Stored data:
---*---
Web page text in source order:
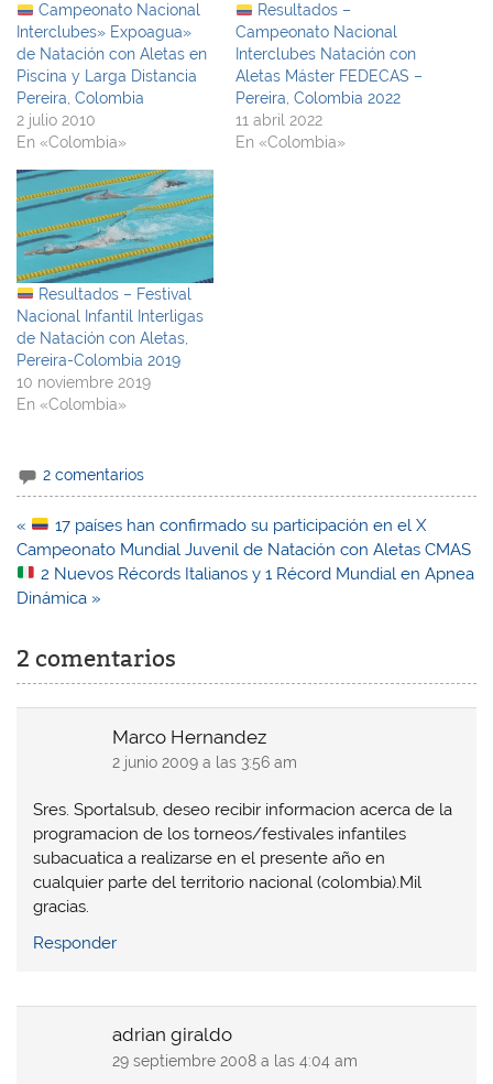
Campeonato Nacional
Interclubes» Expoagua»
de Natación con Aletas en
Piscina y Larga Distancia
Pereira, Colombia
2 julio 2010
En «Colombia»
Resultados –
Campeonato Nacional
Interclubes Natación con
Aletas Máster FEDECAS –
Pereira, Colombia 2022
11 abril 2022
En «Colombia»
Resultados – Festival
Nacional Infantil Interligas
de Natación con Aletas,
Pereira-Colombia 2019
10 noviembre 2019
En «Colombia»
2 comentarios
Navegación
de
entradas
«
17 países han confirmado su participación en el X
Campeonato Mundial Juvenil de Natación con Aletas CMAS
2 Nuevos Récords Italianos y 1 Récord Mundial en Apnea
Dinámica »
2 comentarios
Marco Hernandez
2 junio 2009 a las 3:56 am
Sres. Sportalsub, deseo recibir informacion acerca de la
programacion de los torneos/festivales infantiles
subacuatica a realizarse en el presente año en
cualquier parte del territorio nacional (colombia).Mil
gracias.
Responder
adrian giraldo
29 septiembre 2008 a las 4:04 am
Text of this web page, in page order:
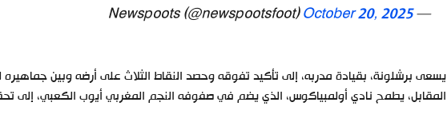
— Newspoots (@newspootsfoot)
October 20, 2025
يسعى برشلونة، بقيادة مدربه، إلى تأكيد تفوقه وحصد النقاط الثلاث على أرضه وبين
المقابل، يطمح نادي أولمبياكوس، الذي يضم في صفوفه النجم المغربي أيوب الكعبي، إلى
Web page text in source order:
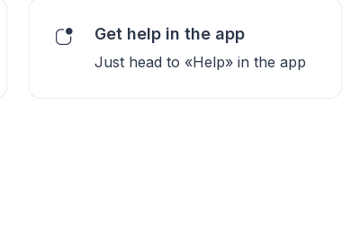
Get help in the app
Just head to «Help» in the app
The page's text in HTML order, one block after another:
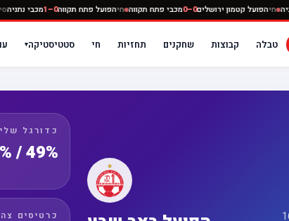
מכבי נתניה חיהפועל קטמון ירושלים0–0 מכבי פתח תקווה חיהפועל פתח תקווה0–1
טבלה קבוצות שחקנים תחזיות חי סטטיסטיקה▾
כדורגל
49% / 51%
כרטיסים
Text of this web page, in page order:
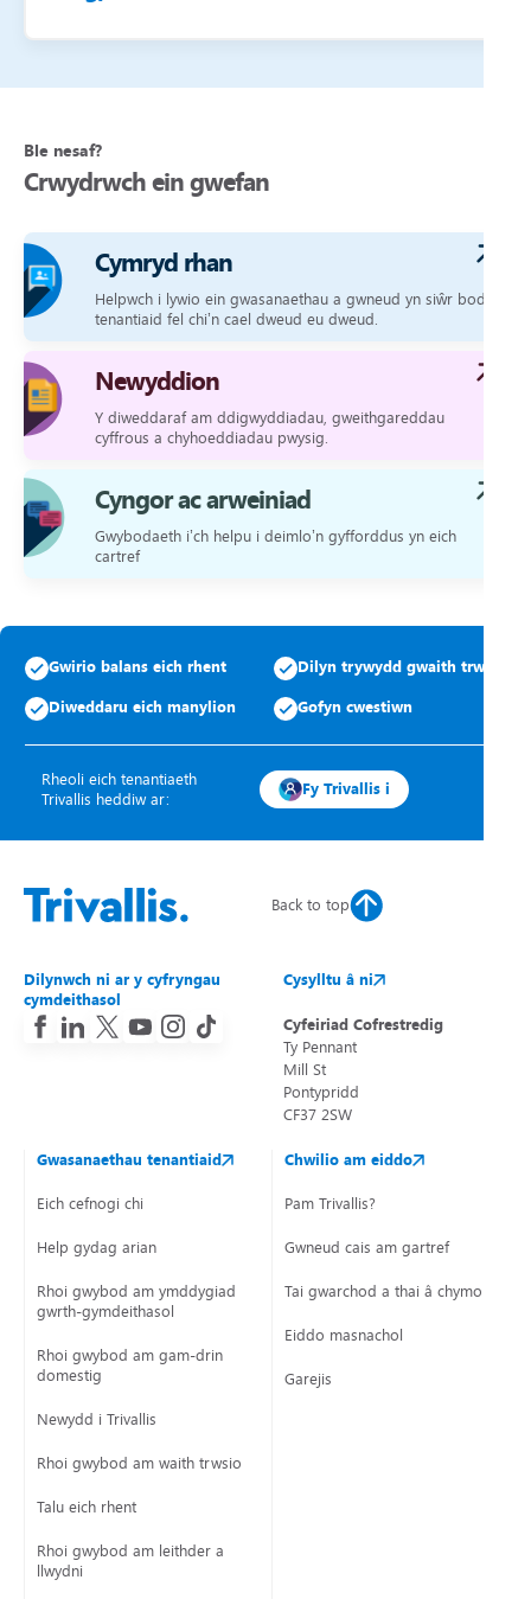
Ble nesaf?
Crwydrwch ein gwefan
Cymryd rhan
Helpwch i lywio ein gwasanaethau a gwneud yn siŵr bod
tenantiaid fel chi’n cael dweud eu dweud.
Newyddion
Y diweddaraf am ddigwyddiadau, gweithgareddau
cyffrous a chyhoeddiadau pwysig.
Cyngor ac arweiniad
Gwybodaeth i’ch helpu i deimlo’n gyfforddus yn eich
cartref
Gwirio balans eich rhent Dilyn trywydd gwaith trwsio
Diweddaru eich manylion Gofyn cwestiwn
Rheoli eich tenantiaeth
Trivallis heddiw ar:
Fy Trivallis i
Back to top
Dilynwch ni ar y cyfryngau
cymdeithasol
Cysylltu â ni
Cyfeiriad Cofrestredig
Ty Pennant
Mill St
Pontypridd
CF37 2SW
Gwasanaethau tenantiaid
Eich cefnogi chi
Help gydag arian
Rhoi gwybod am ymddygiad
gwrth-gymdeithasol
Rhoi gwybod am gam-drin
domestig
Newydd i Trivallis
Rhoi gwybod am waith trwsio
Talu eich rhent
Rhoi gwybod am leithder a
llwydni
Chwilio am eiddo
Pam Trivallis?
Gwneud cais am gartref
Tai gwarchod a thai â chymorth
Eiddo masnachol
Garejis
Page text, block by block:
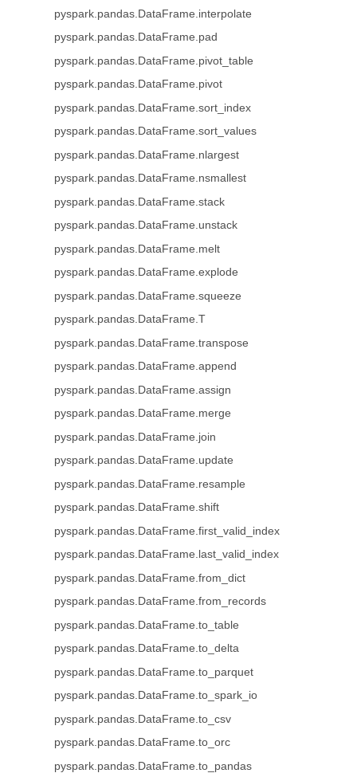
---*---
* TASK DESCRIPTION *
Repeat exactly and only the lines from the start of the data above through the line that holds "Help gydag arian", inclusive. Pictures do not belong in the copy.

* RESULT OF THE TASK *
Web page text in source order:
Campeonato Nacional
Interclubes» Expoagua»
de Natación con Aletas en
Piscina y Larga Distancia
Pereira, Colombia
2 julio 2010
En «Colombia»
Resultados –
Campeonato Nacional
Interclubes Natación con
Aletas Máster FEDECAS –
Pereira, Colombia 2022
11 abril 2022
En «Colombia»
Resultados – Festival
Nacional Infantil Interligas
de Natación con Aletas,
Pereira-Colombia 2019
10 noviembre 2019
En «Colombia»
2 comentarios
Navegación
de
entradas
«
17 países han confirmado su participación en el X
Campeonato Mundial Juvenil de Natación con Aletas CMAS
2 Nuevos Récords Italianos y 1 Récord Mundial en Apnea
Dinámica »
2 comentarios
Marco Hernandez
2 junio 2009 a las 3:56 am
Sres. Sportalsub, deseo recibir informacion acerca de la
programacion de los torneos/festivales infantiles
subacuatica a realizarse en el presente año en
cualquier parte del territorio nacional (colombia).Mil
gracias.
Responder
adrian giraldo
29 septiembre 2008 a las 4:04 am
Text of this web page, in page order:
— Newspoots (@newspootsfoot)
October 20, 2025
يسعى برشلونة، بقيادة مدربه، إلى تأكيد تفوقه وحصد النقاط الثلاث على أرضه وبين
المقابل، يطمح نادي أولمبياكوس، الذي يضم في صفوفه النجم المغربي أيوب الكعبي، إلى
Web page text in source order:
Get help in the app
Just head to «Help» in the app
The page's text in HTML order, one block after another:
מכבי נתניה חיהפועל קטמון ירושלים0–0 מכבי פתח תקווה חיהפועל פתח תקווה0–1
טבלה קבוצות שחקנים תחזיות חי סטטיסטיקה▾
כדורגל
49% / 51%
כרטיסים
Text of this web page, in page order:
Ble nesaf?
Crwydrwch ein gwefan
Cymryd rhan
Helpwch i lywio ein gwasanaethau a gwneud yn siŵr bod
tenantiaid fel chi’n cael dweud eu dweud.
Newyddion
Y diweddaraf am ddigwyddiadau, gweithgareddau
cyffrous a chyhoeddiadau pwysig.
Cyngor ac arweiniad
Gwybodaeth i’ch helpu i deimlo’n gyfforddus yn eich
cartref
Gwirio balans eich rhent Dilyn trywydd gwaith trwsio
Diweddaru eich manylion Gofyn cwestiwn
Rheoli eich tenantiaeth
Trivallis heddiw ar:
Fy Trivallis i
Back to top
Dilynwch ni ar y cyfryngau
cymdeithasol
Cysylltu â ni
Cyfeiriad Cofrestredig
Ty Pennant
Mill St
Pontypridd
CF37 2SW
Gwasanaethau tenantiaid
Eich cefnogi chi
Help gydag arian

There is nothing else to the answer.